There are two options - connectors and elements. Connectors are the lines (even perhaps with arrows) that connect elements together. And the elements are block-like structures.

After creating a new item, press F4 and you will see the properties of this item:




What is important here is that several of these properties must be filled in, otherwise DSL will not start. From those that obviously need to be defined - the definition of a domain class that reflects the element, as well as the definition of the icon. (A couple of default icons have already been provided, so if you are too lazy to create your own, you can use ready-made ones.)

Run!

Summarize the DSL creation process:

1. Made a base DSL using a wizard
   
2. Added domain classes representing the concepts we need, such as a process .
   
3. The relationships between the doom classes have been added - in our case, they determined that the operations belong to the general model and that they have comments. Also added operations transition between operations, as well as elements of the beginning and end.
   
4. Identified the visual elements that our DSL will use.
   
5. Associated visual elements with domain classes.
   
6. Created toolbox controls and associated them with the corresponding classes.
   

Our DSL is half ready: we have defined only the visual part. After we have transformed all the templates and launched our language, we can finally start playing with our DSL:

Concepts

For our asynchronous DSL, we defined the following idioms:

• Operation
  This is our unit of work, for example, to make tea. We mean that the operation can take place without any failures.
  
• Process
  A process is a sequence of operations in a graph. The only reason we added this element is to be able to keep several operation graphs in the same class.
  
• Start and Finish
  The process must begin and end somewhere, so we created two elements to label the beginning and end states.
  
• Finish-to-start transition
  This transition determines that the operation can only be started after another operation is completed.
  
• Start-to-start transition
  This transition determines that the operation can begin only when another operation has been started, and not earlier.
  

Let's look at a real example: the process of eating breakfast (I know, not very clever). To make breakfast, you need to put the kettle, as well as put the bread in the toaster - in any order. While everything is being prepared, I want to get some jam, but only if I have already turned on the toaster. When I got the finished bread and got the jam, I can make a sandwich. And only when both the sandwich and the tea are ready, can I start absorbing the breakfast.

Using our DSL, the whole process can be defined like this:




As you probably already guessed, the bold lines symbolize finish-to-start, and the dotted line, start-to-start.

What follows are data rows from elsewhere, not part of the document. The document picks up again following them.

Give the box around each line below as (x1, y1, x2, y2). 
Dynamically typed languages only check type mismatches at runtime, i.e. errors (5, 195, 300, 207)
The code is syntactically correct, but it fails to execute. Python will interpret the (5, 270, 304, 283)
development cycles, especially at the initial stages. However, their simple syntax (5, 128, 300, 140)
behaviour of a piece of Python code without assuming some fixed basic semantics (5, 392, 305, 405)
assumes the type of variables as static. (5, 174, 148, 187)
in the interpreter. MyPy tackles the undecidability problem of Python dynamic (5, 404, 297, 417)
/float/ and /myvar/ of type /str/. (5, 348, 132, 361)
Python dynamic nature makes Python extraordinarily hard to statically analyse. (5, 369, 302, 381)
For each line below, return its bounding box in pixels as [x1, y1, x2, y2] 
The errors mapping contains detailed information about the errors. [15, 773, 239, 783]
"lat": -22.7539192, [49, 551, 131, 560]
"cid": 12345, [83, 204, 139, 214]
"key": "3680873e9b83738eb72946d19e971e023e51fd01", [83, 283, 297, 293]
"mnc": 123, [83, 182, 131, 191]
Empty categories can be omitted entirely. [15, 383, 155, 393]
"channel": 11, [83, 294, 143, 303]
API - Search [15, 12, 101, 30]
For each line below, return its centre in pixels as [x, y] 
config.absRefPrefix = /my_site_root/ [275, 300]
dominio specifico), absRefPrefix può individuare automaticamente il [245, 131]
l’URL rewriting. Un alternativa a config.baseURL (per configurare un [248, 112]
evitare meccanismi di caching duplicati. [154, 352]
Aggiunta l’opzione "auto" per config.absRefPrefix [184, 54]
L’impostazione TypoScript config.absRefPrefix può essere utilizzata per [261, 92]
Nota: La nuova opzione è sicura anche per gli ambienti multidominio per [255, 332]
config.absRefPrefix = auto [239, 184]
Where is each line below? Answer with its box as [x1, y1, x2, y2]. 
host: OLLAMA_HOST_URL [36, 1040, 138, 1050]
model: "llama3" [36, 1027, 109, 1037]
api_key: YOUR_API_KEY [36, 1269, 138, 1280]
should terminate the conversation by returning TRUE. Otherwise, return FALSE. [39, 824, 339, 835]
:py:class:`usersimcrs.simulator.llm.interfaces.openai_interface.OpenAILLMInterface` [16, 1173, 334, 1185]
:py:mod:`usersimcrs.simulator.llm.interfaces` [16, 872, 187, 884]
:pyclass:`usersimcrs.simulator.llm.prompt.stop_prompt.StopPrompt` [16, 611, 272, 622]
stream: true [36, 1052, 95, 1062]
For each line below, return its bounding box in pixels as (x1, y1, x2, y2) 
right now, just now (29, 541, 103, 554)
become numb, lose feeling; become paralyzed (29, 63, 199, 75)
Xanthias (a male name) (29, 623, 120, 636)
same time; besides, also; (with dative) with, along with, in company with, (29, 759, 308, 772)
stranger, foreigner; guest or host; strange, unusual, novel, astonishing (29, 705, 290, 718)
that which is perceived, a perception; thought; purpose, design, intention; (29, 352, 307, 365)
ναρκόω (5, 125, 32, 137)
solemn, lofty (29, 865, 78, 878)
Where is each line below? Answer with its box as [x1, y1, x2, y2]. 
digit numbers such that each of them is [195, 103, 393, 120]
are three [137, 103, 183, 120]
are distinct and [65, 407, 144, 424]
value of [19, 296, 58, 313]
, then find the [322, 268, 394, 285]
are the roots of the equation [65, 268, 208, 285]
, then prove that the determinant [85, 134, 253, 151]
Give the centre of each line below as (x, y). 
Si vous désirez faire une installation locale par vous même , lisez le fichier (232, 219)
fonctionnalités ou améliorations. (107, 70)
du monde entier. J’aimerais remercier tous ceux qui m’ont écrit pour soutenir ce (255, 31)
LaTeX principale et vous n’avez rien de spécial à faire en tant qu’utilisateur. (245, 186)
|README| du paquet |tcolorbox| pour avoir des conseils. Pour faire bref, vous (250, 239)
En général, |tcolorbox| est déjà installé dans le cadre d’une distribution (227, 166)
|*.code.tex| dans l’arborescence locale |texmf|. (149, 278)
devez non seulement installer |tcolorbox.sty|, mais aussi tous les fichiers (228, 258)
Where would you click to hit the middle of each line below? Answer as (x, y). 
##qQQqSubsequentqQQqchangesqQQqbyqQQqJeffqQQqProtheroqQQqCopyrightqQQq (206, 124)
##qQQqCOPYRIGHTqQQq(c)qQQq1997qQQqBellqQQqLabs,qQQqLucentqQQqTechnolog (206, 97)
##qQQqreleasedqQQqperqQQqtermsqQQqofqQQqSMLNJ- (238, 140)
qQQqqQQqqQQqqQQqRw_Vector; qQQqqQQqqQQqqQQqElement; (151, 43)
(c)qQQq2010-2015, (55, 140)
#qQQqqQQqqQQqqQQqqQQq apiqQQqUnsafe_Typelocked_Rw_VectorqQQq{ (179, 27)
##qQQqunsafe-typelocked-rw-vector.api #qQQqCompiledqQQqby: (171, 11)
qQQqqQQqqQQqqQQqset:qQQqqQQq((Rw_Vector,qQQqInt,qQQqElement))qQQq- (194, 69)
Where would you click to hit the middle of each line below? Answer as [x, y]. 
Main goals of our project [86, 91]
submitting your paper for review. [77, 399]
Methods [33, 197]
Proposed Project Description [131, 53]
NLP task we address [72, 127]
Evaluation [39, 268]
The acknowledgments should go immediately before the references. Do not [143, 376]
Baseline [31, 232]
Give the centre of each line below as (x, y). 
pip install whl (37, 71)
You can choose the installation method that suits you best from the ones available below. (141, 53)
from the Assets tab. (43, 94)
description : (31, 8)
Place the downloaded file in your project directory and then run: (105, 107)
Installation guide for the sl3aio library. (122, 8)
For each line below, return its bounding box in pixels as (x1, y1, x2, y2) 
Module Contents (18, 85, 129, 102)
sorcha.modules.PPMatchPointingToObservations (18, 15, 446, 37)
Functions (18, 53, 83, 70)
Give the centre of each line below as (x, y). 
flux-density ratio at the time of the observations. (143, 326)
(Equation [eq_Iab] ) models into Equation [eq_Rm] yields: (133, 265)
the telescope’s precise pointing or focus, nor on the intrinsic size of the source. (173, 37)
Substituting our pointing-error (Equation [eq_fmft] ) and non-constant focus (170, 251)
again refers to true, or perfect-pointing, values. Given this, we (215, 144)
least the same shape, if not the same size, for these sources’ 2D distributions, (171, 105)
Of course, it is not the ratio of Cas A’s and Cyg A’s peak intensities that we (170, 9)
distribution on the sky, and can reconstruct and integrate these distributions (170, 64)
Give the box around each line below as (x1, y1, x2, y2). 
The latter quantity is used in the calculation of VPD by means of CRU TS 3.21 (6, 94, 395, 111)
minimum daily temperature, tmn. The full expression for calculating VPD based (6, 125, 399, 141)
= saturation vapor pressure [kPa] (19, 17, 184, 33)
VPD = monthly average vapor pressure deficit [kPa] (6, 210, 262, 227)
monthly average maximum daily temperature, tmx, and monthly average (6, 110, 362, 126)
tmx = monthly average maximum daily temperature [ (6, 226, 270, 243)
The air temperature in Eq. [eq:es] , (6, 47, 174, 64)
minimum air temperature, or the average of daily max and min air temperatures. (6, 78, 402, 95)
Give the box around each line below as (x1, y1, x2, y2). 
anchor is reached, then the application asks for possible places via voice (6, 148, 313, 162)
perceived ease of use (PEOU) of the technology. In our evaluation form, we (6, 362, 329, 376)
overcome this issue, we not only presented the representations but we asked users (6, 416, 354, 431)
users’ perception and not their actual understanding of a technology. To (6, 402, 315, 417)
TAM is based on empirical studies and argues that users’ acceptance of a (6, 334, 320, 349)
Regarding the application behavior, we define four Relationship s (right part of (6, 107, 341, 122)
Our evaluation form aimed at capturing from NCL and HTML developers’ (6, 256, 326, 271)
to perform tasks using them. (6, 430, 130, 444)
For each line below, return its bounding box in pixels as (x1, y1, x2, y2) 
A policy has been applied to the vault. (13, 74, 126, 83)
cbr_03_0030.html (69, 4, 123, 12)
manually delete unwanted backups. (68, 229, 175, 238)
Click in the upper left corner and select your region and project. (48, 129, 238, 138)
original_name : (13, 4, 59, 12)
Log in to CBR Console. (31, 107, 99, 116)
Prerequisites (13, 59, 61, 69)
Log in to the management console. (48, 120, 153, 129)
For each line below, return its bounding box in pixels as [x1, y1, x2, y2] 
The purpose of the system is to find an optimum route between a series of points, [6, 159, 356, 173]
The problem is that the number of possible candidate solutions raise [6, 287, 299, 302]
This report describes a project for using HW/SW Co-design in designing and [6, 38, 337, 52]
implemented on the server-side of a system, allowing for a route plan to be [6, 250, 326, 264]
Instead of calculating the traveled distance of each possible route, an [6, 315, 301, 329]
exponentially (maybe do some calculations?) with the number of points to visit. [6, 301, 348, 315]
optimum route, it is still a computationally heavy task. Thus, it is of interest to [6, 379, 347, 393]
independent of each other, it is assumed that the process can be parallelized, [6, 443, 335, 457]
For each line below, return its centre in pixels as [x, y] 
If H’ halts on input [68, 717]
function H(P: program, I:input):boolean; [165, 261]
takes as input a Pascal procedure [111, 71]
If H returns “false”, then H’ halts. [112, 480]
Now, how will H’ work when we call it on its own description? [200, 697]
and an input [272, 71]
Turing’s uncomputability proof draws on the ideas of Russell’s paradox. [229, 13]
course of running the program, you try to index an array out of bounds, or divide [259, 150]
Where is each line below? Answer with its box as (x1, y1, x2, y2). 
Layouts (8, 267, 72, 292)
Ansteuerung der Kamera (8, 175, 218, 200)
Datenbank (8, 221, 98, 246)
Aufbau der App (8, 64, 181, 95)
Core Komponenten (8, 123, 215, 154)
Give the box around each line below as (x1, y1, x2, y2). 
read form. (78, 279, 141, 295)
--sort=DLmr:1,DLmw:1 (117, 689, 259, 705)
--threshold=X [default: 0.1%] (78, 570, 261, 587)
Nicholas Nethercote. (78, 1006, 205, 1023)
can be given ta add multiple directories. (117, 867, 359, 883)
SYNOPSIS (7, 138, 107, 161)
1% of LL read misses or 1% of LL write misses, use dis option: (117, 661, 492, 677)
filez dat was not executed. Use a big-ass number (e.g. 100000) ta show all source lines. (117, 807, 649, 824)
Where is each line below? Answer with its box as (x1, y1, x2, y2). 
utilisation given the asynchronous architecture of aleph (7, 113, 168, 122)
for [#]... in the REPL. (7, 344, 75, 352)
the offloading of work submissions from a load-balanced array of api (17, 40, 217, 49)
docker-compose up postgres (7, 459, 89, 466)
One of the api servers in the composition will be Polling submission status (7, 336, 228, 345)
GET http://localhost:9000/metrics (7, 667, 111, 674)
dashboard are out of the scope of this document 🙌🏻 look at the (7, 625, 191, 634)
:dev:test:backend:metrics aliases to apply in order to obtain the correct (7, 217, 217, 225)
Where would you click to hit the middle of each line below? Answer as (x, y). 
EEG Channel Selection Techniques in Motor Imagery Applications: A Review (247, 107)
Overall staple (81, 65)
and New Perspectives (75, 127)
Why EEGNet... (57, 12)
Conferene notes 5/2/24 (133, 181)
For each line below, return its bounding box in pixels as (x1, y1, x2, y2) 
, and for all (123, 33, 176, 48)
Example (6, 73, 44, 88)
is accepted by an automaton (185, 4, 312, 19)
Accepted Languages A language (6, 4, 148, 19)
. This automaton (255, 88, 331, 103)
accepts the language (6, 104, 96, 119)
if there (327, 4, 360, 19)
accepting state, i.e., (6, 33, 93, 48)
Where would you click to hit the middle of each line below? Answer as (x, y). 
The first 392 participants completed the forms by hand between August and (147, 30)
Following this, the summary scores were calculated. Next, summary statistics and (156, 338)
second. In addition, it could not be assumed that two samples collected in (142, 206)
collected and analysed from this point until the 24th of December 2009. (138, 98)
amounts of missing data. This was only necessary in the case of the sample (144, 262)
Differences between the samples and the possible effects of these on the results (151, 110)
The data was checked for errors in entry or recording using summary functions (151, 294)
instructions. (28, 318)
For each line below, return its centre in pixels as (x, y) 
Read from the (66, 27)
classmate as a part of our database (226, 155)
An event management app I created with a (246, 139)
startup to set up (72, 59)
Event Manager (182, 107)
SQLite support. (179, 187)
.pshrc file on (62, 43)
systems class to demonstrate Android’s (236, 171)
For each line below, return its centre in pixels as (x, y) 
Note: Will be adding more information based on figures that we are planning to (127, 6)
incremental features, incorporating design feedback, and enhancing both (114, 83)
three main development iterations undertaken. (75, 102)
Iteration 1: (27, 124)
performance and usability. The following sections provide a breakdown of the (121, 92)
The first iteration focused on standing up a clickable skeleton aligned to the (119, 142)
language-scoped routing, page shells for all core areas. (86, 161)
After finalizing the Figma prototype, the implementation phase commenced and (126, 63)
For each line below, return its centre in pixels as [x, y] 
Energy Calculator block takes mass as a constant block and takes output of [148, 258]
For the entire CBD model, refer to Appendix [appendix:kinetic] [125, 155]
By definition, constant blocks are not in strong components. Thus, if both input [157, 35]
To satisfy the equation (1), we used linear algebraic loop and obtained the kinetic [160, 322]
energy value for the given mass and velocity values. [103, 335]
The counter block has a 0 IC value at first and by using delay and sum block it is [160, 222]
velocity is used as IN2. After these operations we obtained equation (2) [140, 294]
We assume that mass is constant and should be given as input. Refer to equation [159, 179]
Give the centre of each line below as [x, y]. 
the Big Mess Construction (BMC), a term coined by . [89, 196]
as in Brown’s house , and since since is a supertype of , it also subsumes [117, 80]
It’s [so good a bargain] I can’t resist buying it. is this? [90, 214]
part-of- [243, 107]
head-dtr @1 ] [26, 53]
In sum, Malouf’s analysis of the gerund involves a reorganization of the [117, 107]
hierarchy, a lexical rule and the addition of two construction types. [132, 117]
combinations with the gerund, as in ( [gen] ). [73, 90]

Transform the model with T4

The visual model of breakfast exists only as DSL, so we need T4 to turn it into a complete code. Fortunately, by the time we have to do the conversion, the model has already been converted to XML format, and all that remains is to go around it and generate what we need.

The production of the final result in T4 moves by several methods, such as WriteLine() (writes a line to the final file) and Push/PopIndent() (keep the number of indents on the stack).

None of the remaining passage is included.